- Information supplied
+ + + + + + +

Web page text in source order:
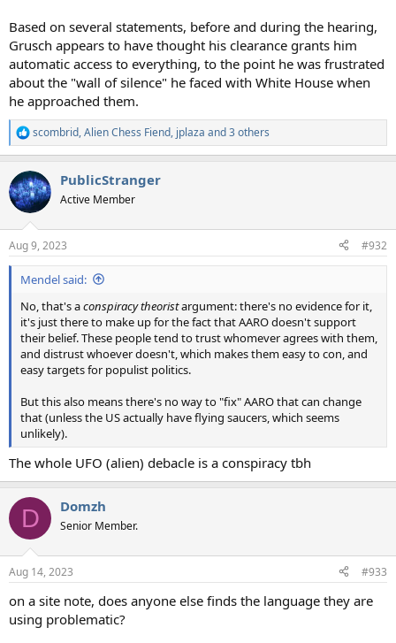
Based on several statements, before and during the hearing,
Grusch appears to have thought his clearance grants him
automatic access to everything, to the point he was frustrated
about the "wall of silence" he faced with White House when
he approached them.
R
e
c
t
i
s
:
scombrid,Alien Chess Fiend, jplaza and 3 others
PublicStranger
Active Member
Aug 9, 2023 #932
Mendel said:
No, that's aconspiracy theoristargument: there's no evidence for it,
it's just there to make up for the fact that AARO doesn't support
their belief. These people tend to trust whomever agrees with them,
and distrust whoever doesn't, which makes them easy to con, and
easy targets for populist politics.
But this also means there's no way to "fix" AARO that can change
that (unless the US actually have flying saucers, which seems
unlikely).
The whole UFO (alien) debacle is a conspiracy tbh
D Domzh
Senior Member.
Aug 14, 2023 #933
on a site note, does anyone else finds the language they are
using problematic?
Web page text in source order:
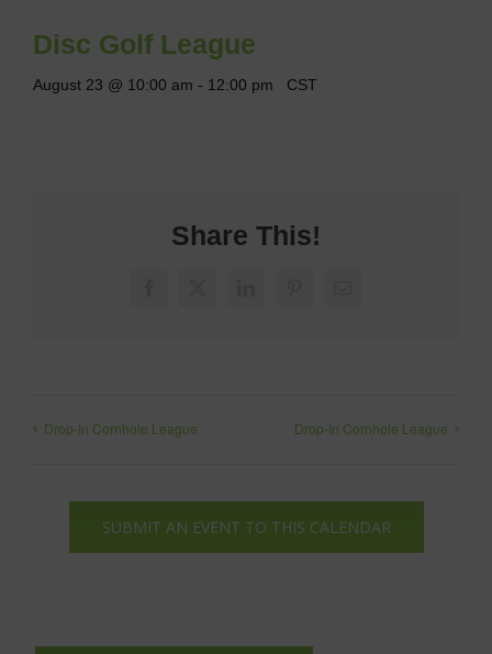
Disc Golf League
August 23 @ 10:00 am - 12:00 pm CST
Share This!
Drop-In Cornhole League Drop-In Cornhole League
SUBMIT AN EVENT TO THIS CALENDAR
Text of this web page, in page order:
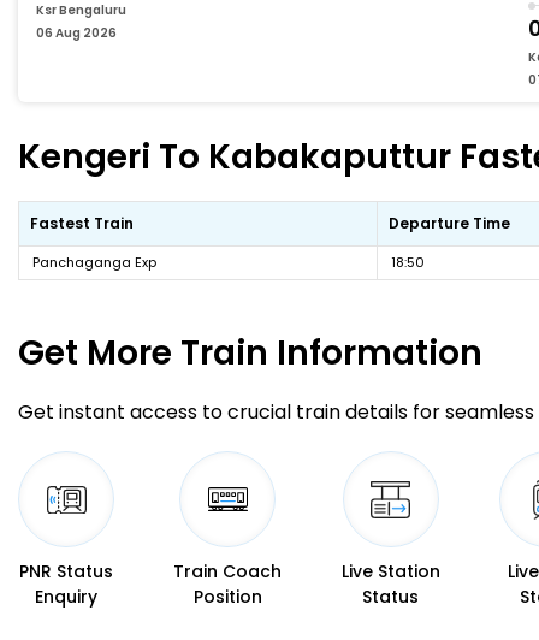
Ksr Bengaluru
06 Aug 2026
Kengeri To Kabakaputtur
Fastest Train Departure Time
Panchaganga Exp 18:50
Get More Train Information
Get instant access to crucial train details for seamless
PNR Status
Enquiry
Train Coach
Position
Live Station
Status
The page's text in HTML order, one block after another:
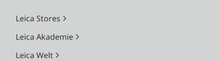
Leica Stores
Leica Akademie
Leica Welt
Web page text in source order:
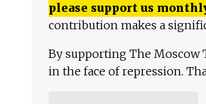
please support us
contribution makes a
By supporting The
in the face of repression.
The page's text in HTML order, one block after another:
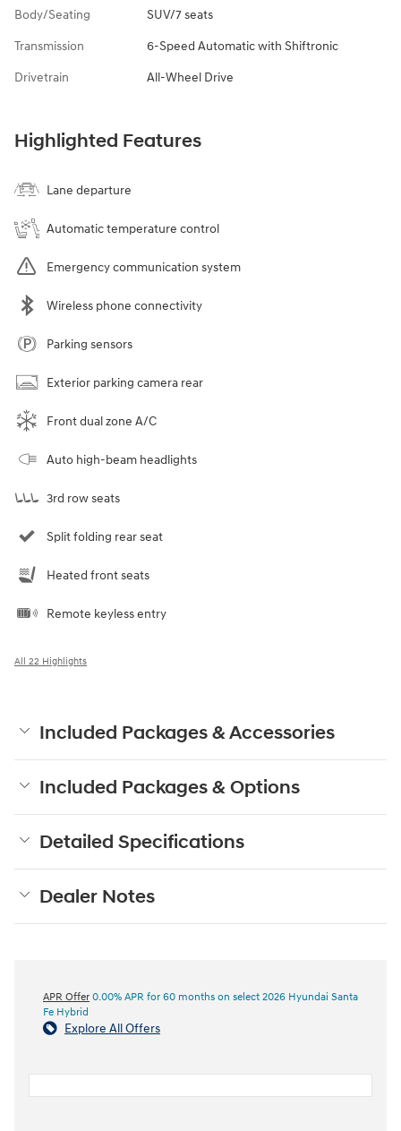
Body/Seating SUV/7 seats
Transmission 6-Speed Automatic with Shiftronic
Drivetrain All-Wheel Drive
Highlighted Features
Lane departure
Automatic temperature control
Emergency communication system
Wireless phone connectivity
Parking sensors
Exterior parking camera rear
Front dual zone A/C
Auto high-beam headlights
3rd row seats
Split folding rear seat
Heated front seats
Remote keyless entry
All 22 Highlights
Included Packages & Accessories
Included Packages & Options
Detailed Specifications
Dealer Notes
APR Offer 0.00% APR for 60 months on select 2026 Hyundai Santa
Fe Hybrid
Explore All Offers
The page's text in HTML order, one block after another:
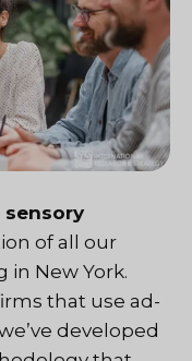
sensory
of all our
New York.
that use ad-
developed
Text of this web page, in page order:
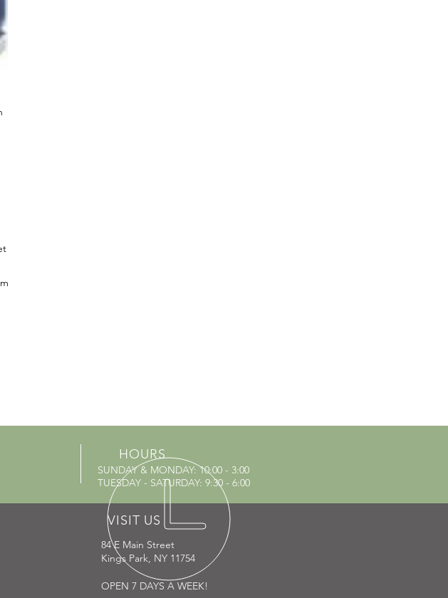
HOURS
SUNDAY & MONDAY: 10:00 - 3:00
TUESDAY - SATURDAY: 9:30 - 6:00
VISIT US
84 E Main Street
Kings Park, NY 11754
OPEN 7 DAYS A WEEK!
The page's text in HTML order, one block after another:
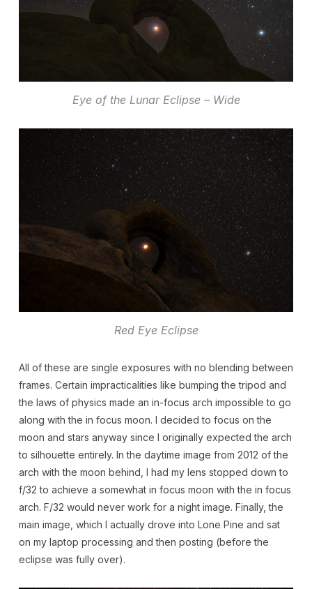
Eye of the Lunar Eclipse – Wide
Red Eye Eclipse
All of these are single exposures with no blending between
frames. Certain impracticalities like bumping the tripod and
the laws of physics made an in-focus arch impossible to go
along with the in focus moon. I decided to focus on the
moon and stars anyway since I originally expected the arch
to silhouette entirely. In the daytime image from 2012 of the
arch with the moon behind, I had my lens stopped down to
f/32 to achieve a somewhat in focus moon with the in focus
arch. F/32 would never work for a night image. Finally, the
main image, which I actually drove into Lone Pine and sat
on my laptop processing and then posting (before the
eclipse was fully over).
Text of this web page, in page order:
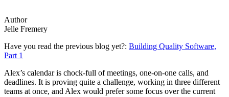
Author
Jelle Fremery
Have you read the previous blog yet?: Building Quality Software,
Part 1
Alex’s calendar is chock-full of meetings, one-on-one calls, and
deadlines. It is proving quite a challenge, working in three different
teams at once, and Alex would prefer some focus over the current
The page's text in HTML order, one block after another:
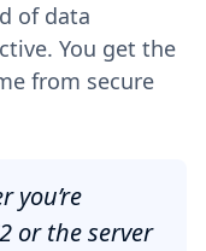
of data
You get the
from secure
you’re
or the server
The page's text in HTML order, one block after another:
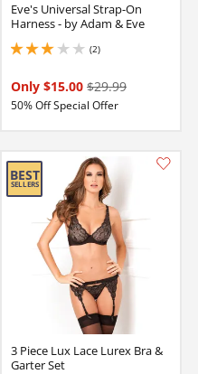
Eve's Universal Strap-On
Harness - by Adam & Eve
(2)
3 stars out of 5
Only $15.00 $29.99
50% Off Special Offer
3 Piece Lux Lace Lurex Bra &
Garter Set
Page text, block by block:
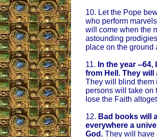
10. Let the Pope
who perform
will come when the
astounding
place on the ground
11. In the year --
from Hell. They
They will blind them
persons will take on
lose the Faith
12. Bad books will
everywhere a
God.They will have
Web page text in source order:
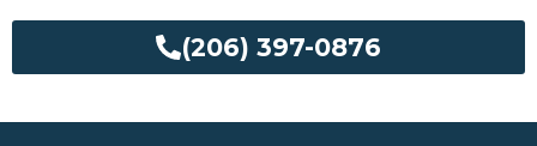
(206) 397-0876
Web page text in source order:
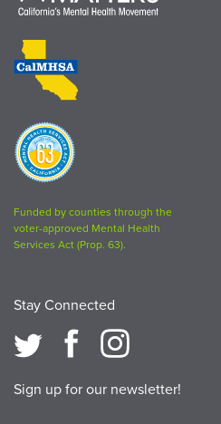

+ + + + + + +

- Your task
Everything in the data above should be set down again exactly, except the pictures.

- Response to this task
Web page text in source order:
Based on several statements, before and during the hearing,
Grusch appears to have thought his clearance grants him
automatic access to everything, to the point he was frustrated
about the "wall of silence" he faced with White House when
he approached them.
R
e
c
t
i
s
:
scombrid,Alien Chess Fiend, jplaza and 3 others
PublicStranger
Active Member
Aug 9, 2023 #932
Mendel said:
No, that's aconspiracy theoristargument: there's no evidence for it,
it's just there to make up for the fact that AARO doesn't support
their belief. These people tend to trust whomever agrees with them,
and distrust whoever doesn't, which makes them easy to con, and
easy targets for populist politics.
But this also means there's no way to "fix" AARO that can change
that (unless the US actually have flying saucers, which seems
unlikely).
The whole UFO (alien) debacle is a conspiracy tbh
D Domzh
Senior Member.
Aug 14, 2023 #933
on a site note, does anyone else finds the language they are
using problematic?
Web page text in source order:
Disc Golf League
August 23 @ 10:00 am - 12:00 pm CST
Share This!
Drop-In Cornhole League Drop-In Cornhole League
SUBMIT AN EVENT TO THIS CALENDAR
Text of this web page, in page order:
Ksr Bengaluru
06 Aug 2026
Kengeri To Kabakaputtur
Fastest Train Departure Time
Panchaganga Exp 18:50
Get More Train Information
Get instant access to crucial train details for seamless
PNR Status
Enquiry
Train Coach
Position
Live Station
Status
The page's text in HTML order, one block after another:
Leica Stores
Leica Akademie
Leica Welt
Web page text in source order:
please support us
contribution makes a
By supporting The
in the face of repression.
The page's text in HTML order, one block after another:
Body/Seating SUV/7 seats
Transmission 6-Speed Automatic with Shiftronic
Drivetrain All-Wheel Drive
Highlighted Features
Lane departure
Automatic temperature control
Emergency communication system
Wireless phone connectivity
Parking sensors
Exterior parking camera rear
Front dual zone A/C
Auto high-beam headlights
3rd row seats
Split folding rear seat
Heated front seats
Remote keyless entry
All 22 Highlights
Included Packages & Accessories
Included Packages & Options
Detailed Specifications
Dealer Notes
APR Offer 0.00% APR for 60 months on select 2026 Hyundai Santa
Fe Hybrid
Explore All Offers
The page's text in HTML order, one block after another:
sensory
of all our
New York.
that use ad-
developed
Text of this web page, in page order:
HOURS
SUNDAY & MONDAY: 10:00 - 3:00
TUESDAY - SATURDAY: 9:30 - 6:00
VISIT US
84 E Main Street
Kings Park, NY 11754
OPEN 7 DAYS A WEEK!
The page's text in HTML order, one block after another:
Eye of the Lunar Eclipse – Wide
Red Eye Eclipse
All of these are single exposures with no blending between
frames. Certain impracticalities like bumping the tripod and
the laws of physics made an in-focus arch impossible to go
along with the in focus moon. I decided to focus on the
moon and stars anyway since I originally expected the arch
to silhouette entirely. In the daytime image from 2012 of the
arch with the moon behind, I had my lens stopped down to
f/32 to achieve a somewhat in focus moon with the in focus
arch. F/32 would never work for a night image. Finally, the
main image, which I actually drove into Lone Pine and sat
on my laptop processing and then posting (before the
eclipse was fully over).
Text of this web page, in page order:
Author
Jelle Fremery
Have you read the previous blog yet?: Building Quality Software,
Part 1
Alex’s calendar is chock-full of meetings, one-on-one calls, and
deadlines. It is proving quite a challenge, working in three different
teams at once, and Alex would prefer some focus over the current
The page's text in HTML order, one block after another:
of data
You get the
from secure
you’re
or the server
The page's text in HTML order, one block after another:
Eve's Universal Strap-On
Harness - by Adam & Eve
(2)
3 stars out of 5
Only $15.00 $29.99
50% Off Special Offer
3 Piece Lux Lace Lurex Bra &
Garter Set
Page text, block by block:
10. Let the Pope
who perform
will come when the
astounding
place on the ground
11. In the year --
from Hell. They
They will blind them
persons will take on
lose the Faith
12. Bad books will
everywhere a
God.They will have
Web page text in source order:
(206) 397-0876
Web page text in source order:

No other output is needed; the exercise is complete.